--- START ---

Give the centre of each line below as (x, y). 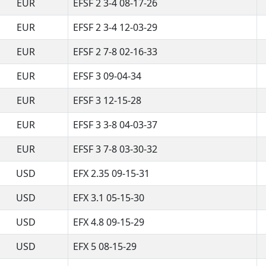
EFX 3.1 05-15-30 (109, 197)
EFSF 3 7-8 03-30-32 (115, 149)
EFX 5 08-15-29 (105, 246)
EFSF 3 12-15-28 (107, 100)
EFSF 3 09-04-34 (107, 76)
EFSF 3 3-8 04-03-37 (115, 124)
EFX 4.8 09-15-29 (109, 222)
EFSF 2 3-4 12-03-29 (115, 27)
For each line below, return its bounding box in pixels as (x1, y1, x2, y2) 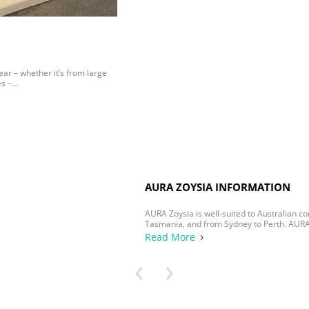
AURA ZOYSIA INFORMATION (14, 39, 159, 53)
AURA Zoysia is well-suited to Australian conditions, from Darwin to (14, 66, 269, 79)
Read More (14, 89, 64, 103)
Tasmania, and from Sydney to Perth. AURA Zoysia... (14, 77, 212, 89)
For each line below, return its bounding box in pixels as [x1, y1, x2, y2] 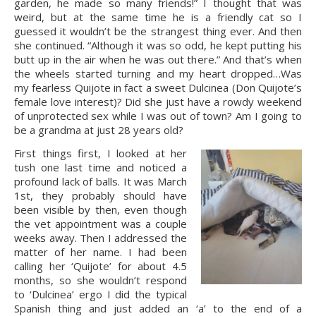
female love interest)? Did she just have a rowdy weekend [14, 95, 302, 109]
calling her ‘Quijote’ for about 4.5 [14, 259, 187, 273]
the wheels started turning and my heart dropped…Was [14, 66, 302, 80]
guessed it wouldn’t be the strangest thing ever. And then [14, 24, 302, 38]
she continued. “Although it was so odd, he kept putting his [14, 38, 302, 52]
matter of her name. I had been [14, 245, 187, 259]
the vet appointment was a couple [14, 217, 187, 231]
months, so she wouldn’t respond [14, 273, 187, 287]
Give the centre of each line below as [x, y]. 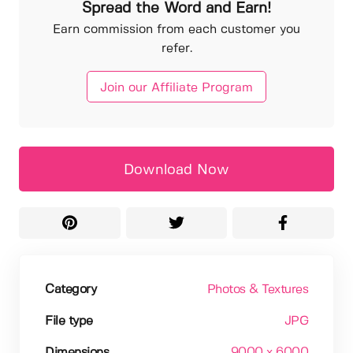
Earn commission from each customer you [176, 30]
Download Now [176, 170]
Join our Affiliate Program [176, 87]
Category [71, 289]
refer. [176, 49]
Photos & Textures [257, 289]
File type [69, 321]
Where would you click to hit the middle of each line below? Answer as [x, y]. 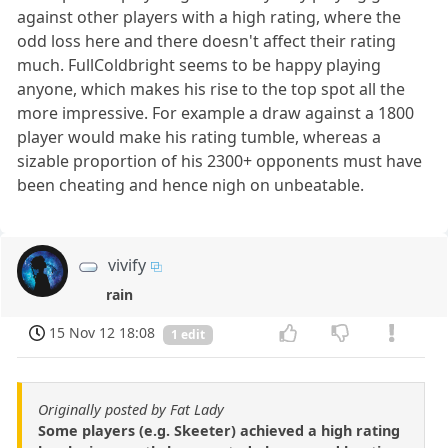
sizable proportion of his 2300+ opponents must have [220, 161]
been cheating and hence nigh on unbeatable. [191, 185]
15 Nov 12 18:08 [102, 333]
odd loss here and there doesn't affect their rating [207, 41]
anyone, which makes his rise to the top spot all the [211, 89]
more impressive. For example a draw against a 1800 [216, 113]
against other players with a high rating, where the [209, 17]
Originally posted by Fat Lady [131, 410]
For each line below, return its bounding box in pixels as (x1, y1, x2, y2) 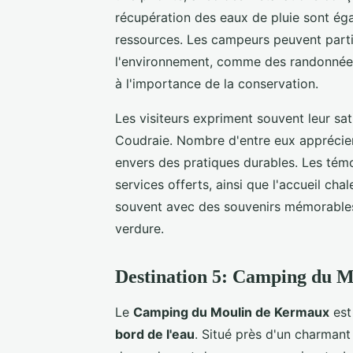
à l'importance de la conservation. (115, 75, 318, 91)
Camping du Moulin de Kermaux (133, 303, 329, 320)
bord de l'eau (115, 325, 195, 342)
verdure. (115, 220, 164, 236)
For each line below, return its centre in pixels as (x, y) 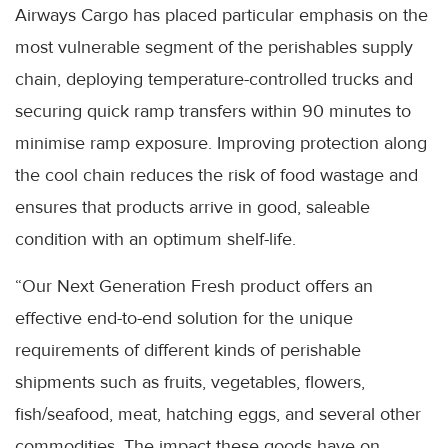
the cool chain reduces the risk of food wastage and (216, 175)
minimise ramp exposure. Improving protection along (221, 143)
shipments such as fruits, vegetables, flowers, (190, 382)
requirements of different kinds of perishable (188, 350)
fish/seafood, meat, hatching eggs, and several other (218, 414)
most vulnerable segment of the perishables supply (214, 47)
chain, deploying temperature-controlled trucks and (214, 79)
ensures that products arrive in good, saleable (192, 207)
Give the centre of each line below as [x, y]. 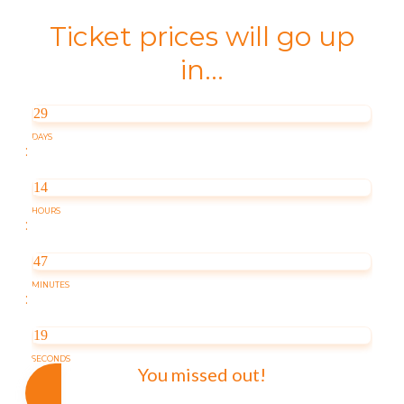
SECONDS [51, 359]
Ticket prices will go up [202, 37]
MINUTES [50, 285]
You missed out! [202, 375]
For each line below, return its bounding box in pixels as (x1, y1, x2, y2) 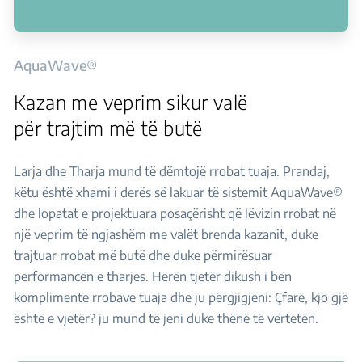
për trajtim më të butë (14, 116, 203, 140)
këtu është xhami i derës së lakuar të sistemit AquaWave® (14, 184, 343, 200)
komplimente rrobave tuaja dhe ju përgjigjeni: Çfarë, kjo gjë (14, 289, 348, 305)
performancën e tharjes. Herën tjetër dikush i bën (14, 268, 292, 284)
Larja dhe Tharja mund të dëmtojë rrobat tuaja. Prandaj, (14, 163, 330, 179)
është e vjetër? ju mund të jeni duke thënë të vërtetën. (14, 310, 318, 326)
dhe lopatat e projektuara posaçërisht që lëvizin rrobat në (14, 205, 336, 221)
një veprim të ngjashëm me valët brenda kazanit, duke (14, 226, 318, 242)

--- END ---

PROBLEM TO SOLVE »
Look above for the line holding "the cool chain", then set down exactly that line and every line after it up to and including the line holding "fish/seafood, meat, hatching", with nothing else.

RESPONSE FOR THIS EXERCISE »
the cool chain reduces the risk of food wastage and (216, 175)
minimise ramp exposure. Improving protection along (221, 143)
shipments such as fruits, vegetables, flowers, (190, 382)
requirements of different kinds of perishable (188, 350)
fish/seafood, meat, hatching eggs, and several other (218, 414)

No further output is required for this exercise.